8.1. De minister stelt zich primair op het standpunt dat bijzondere feiten en omstandigheden op zichzelf geen grond vormen om verblijfsrechten te verkrijgen en hij daarom niet is gehouden hier rekening mee te houden. Subsidiair benadrukt de minister dat eisers stelling dat hij het generaal pardon is misgelopen reeds is beoordeeld in een eerdere procedure. Deze rechtbank, zittingsplaats Roermond heeft daarover in haar uitspraak van 15 mei 2018
8.2. De rechtbank oordeelt dat de minister zich terecht op het standpunt stelt dat de bijzondere feiten en omstandigheden als aangevoerd door eiser op zichzelf geen grond zijn voor het verkrijgen van verblijfsrechten zoals een verblijfsvergunning asiel. Een oordeel over eisers identiteit is onderdeel van de inhoudelijke beoordeling van de asielaanvraag. Echter, aan die inhoudelijke beoordeling komt de minister niet toe. Het bestreden besluit is een beslissing op een opvolgende asielaanvraag. Bij een dergelijke opvolgende aanvraag toetst de minister eerst of eiser nieuwe relevante elementen of bevindingen heeft aangevoerd. Pas als dat het geval is volgt een inhoudelijke beoordeling. De minister heeft ter beoordeling van deze aanvraag van eiser alle in dat kader relevante feiten en omstandigheden betrokken en geconcludeerd dat eiser geen nieuwe relevante elementen of bevindingen heeft aangevoerd. De minister komt dus niet toe aan de inhoudelijke beoordeling. De beroepsgrond slaagt niet.
Conclusie en gevolgen
9. Het beroep is ongegrond. Dat betekent dat eiser geen gelijk krijgt en de minister de asielaanvraag terecht niet-ontvankelijk heeft verklaard. Eiser krijgt geen vergoeding van zijn proceskosten.
Beslissing
De rechtbank verklaart het beroep ongegrond.
Deze uitspraak is gedaan door mr. K. van der Lee, rechter, in aanwezigheid van mr. V. Bouman, griffier.
Uitgesproken in het openbaar en bekendgemaakt op:
Informatie over hoger beroep Een partij die het niet eens is met deze uitspraak, kan een hogerberoepschrift sturen naar de Afdeling bestuursrechtspraak van de Raad van State waarin wordt uitgelegd waarom deze partij het niet eens is met de uitspraak.
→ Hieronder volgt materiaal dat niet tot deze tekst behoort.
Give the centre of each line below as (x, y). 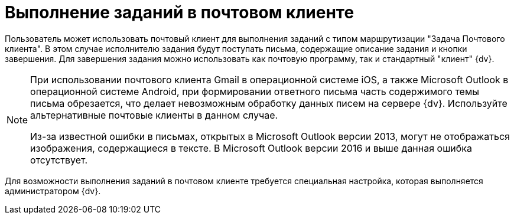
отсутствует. (59, 160)
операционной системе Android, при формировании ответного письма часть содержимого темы (255, 91)
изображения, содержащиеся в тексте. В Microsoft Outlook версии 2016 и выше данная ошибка (251, 148)
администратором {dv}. (53, 191)
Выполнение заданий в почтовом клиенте (180, 12)
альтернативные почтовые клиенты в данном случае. (154, 115)
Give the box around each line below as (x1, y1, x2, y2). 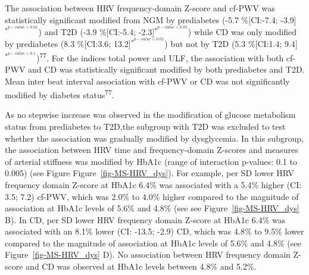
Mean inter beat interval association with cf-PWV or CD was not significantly (5, 74, 290, 87)
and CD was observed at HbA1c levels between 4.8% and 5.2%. (26, 260, 257, 273)
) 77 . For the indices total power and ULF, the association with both (36, 49, 284, 64)
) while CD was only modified (188, 25, 297, 37)
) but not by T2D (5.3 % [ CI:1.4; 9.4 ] (164, 37, 298, 50)
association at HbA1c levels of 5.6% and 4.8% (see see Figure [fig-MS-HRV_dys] (5, 202, 299, 214)
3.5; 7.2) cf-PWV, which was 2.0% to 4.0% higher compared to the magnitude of (5, 190, 299, 202)
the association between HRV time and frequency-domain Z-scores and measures (5, 143, 298, 156)
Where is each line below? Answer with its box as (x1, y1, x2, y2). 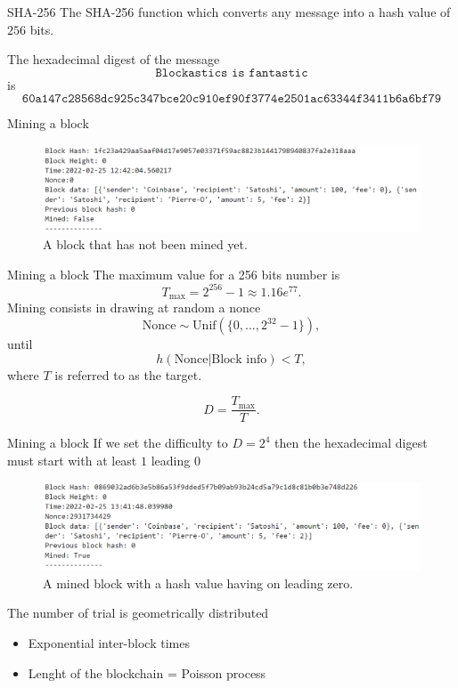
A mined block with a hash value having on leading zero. (43, 573, 354, 592)
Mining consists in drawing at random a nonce (7, 298, 261, 317)
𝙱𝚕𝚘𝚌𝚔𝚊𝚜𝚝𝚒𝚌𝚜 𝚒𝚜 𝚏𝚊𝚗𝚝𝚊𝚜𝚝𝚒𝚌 (155, 66, 308, 79)
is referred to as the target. (54, 365, 202, 384)
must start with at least (7, 450, 137, 469)
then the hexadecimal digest (274, 433, 428, 452)
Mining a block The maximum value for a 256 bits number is (7, 264, 340, 283)
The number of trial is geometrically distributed (7, 603, 269, 622)
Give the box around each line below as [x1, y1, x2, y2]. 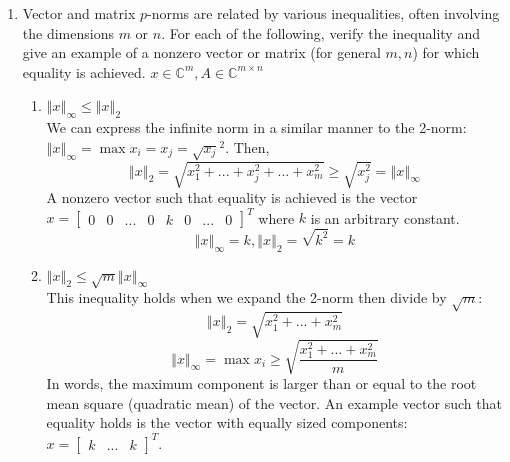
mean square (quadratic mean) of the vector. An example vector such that [46, 392, 502, 413]
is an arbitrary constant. [310, 207, 460, 228]
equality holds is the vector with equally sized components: [46, 412, 408, 433]
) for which [412, 42, 480, 63]
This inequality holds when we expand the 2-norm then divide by [46, 287, 447, 308]
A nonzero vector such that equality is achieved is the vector [46, 187, 418, 208]
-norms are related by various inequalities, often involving [146, 3, 500, 23]
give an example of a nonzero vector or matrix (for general [22, 42, 381, 63]
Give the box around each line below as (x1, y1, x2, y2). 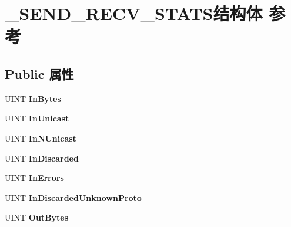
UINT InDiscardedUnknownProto (5, 191, 142, 203)
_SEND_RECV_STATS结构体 (5, 1, 263, 25)
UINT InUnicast (5, 112, 69, 124)
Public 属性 (5, 64, 74, 83)
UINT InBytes (5, 92, 61, 104)
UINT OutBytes (5, 211, 69, 223)
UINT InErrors (5, 172, 64, 184)
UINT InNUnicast (5, 131, 76, 144)
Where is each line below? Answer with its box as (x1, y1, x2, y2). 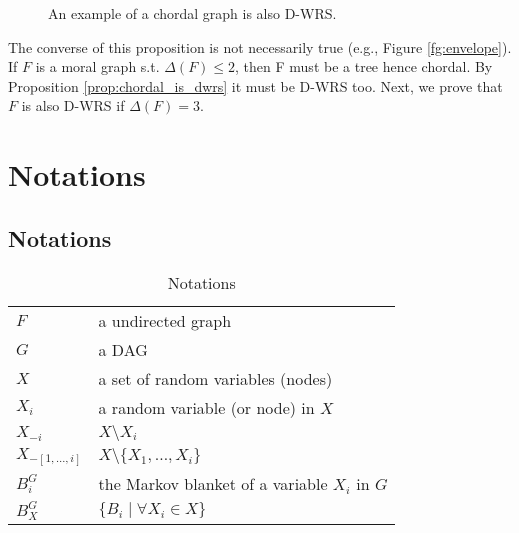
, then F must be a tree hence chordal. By (235, 56, 493, 77)
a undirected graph (98, 308, 232, 332)
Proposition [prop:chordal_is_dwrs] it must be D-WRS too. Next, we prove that (8, 75, 503, 96)
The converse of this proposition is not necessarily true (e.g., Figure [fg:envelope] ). (8, 36, 512, 57)
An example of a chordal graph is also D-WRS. (48, 3, 337, 23)
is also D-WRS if (21, 95, 125, 116)
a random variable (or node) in (98, 395, 315, 419)
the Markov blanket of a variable (98, 471, 328, 495)
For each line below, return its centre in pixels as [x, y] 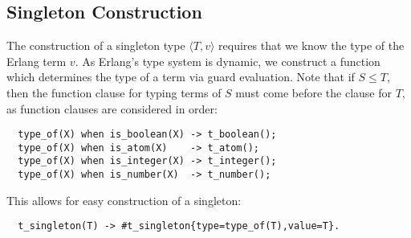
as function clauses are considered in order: [112, 108]
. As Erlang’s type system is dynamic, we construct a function [228, 61]
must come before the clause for [313, 92]
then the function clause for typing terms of [114, 92]
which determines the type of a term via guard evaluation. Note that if [181, 77]
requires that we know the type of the [311, 45]
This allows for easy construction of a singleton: [124, 200]
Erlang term [37, 61]
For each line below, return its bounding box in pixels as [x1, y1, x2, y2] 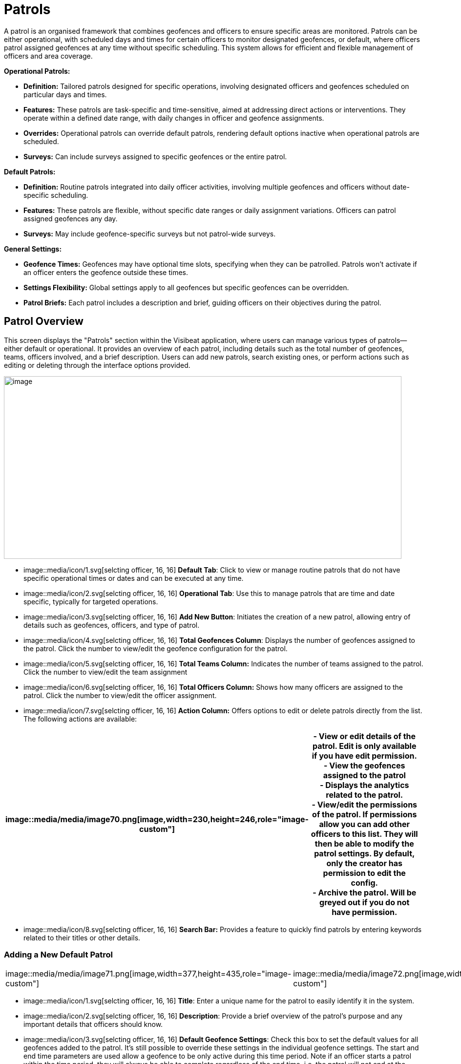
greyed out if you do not [319, 897, 410, 907]
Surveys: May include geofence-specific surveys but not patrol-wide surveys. [23, 229, 276, 238]
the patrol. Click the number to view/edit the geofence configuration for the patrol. [23, 644, 288, 653]
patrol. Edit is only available [312, 741, 417, 751]
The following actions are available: [23, 714, 137, 723]
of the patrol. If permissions [312, 809, 417, 819]
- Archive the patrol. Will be [313, 887, 417, 897]
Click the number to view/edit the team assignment [23, 667, 188, 676]
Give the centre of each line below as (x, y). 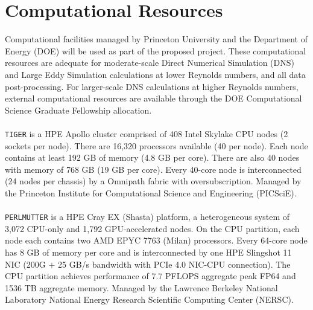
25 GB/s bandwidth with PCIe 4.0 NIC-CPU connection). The (174, 264)
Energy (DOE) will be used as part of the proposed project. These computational (156, 50)
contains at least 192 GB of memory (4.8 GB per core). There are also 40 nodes (152, 157)
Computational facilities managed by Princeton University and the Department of (156, 39)
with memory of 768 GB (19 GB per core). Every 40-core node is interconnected (153, 169)
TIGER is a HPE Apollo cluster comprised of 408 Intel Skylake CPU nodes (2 (147, 133)
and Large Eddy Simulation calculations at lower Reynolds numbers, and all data (155, 74)
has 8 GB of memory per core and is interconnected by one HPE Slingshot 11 (148, 252)
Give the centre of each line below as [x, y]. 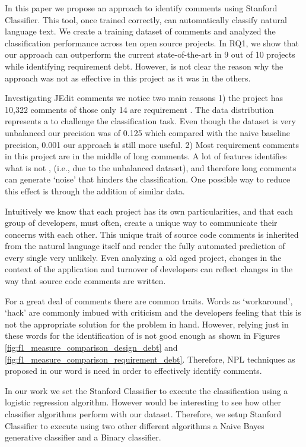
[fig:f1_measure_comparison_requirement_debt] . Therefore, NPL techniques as [150, 359]
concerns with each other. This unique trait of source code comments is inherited [152, 234]
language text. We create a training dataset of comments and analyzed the [140, 31]
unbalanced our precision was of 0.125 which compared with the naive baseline [148, 132]
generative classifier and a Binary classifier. [83, 437]
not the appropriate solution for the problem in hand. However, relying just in [147, 324]
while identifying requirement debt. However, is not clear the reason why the [144, 66]
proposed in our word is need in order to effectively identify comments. [133, 371]
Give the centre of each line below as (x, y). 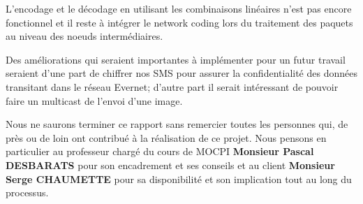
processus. (27, 192)
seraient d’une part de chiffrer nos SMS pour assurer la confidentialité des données (181, 73)
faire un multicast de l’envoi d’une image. (94, 100)
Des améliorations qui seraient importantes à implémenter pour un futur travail (176, 59)
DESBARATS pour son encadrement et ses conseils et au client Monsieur (170, 165)
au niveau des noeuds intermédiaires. (84, 36)
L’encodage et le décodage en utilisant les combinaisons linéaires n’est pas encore (179, 8)
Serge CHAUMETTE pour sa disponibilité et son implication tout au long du (179, 178)

Het hogerberoepschrift moet worden ingediend binnen 1 week na de dag waarop deze uitspraak is verzonden. Kan de indiener de behandeling van het hoger beroep niet afwachten, omdat de zaak spoed heeft, dan kan de indiener de voorzieningenrechter van de Afdeling bestuursrechtspraak van de Raad van State vragen om een voorlopige voorziening (een tijdelijke maatregel) te treffen.
ABRvS 22 oktober 2008, ECLI:NL:RVS:2008:BG1162, r.o. 2.9.2.
Dit zou volgen uit de uitspraak van de Rb. Den Haag, zp. Roermond 15 mei 2018, NL18.6973 (niet gepubliceerd).
Onder meer ABRvS 22 juni 2022, ECLI:NL:RVS:2022:1764 en ABRvS 22 september 2022, ECLI:NL:RVS:2022:2765.
ABRvS 22 juni 2022, ECLI:NL:RVS:2022:1764, r.o. 4.2.
Onderzoeksnummer 3487.06, zie p. 3 van het bestreden besluit.
Onderzoeksnummer 4482.09, 4435.09 en volgnummer 955219 en 955220, zie p. 3 van het bestreden besluit.
Rb. Den Haag, zp. Roermond 15 mei 2018, NL18.6973 (niet gepubliceerd).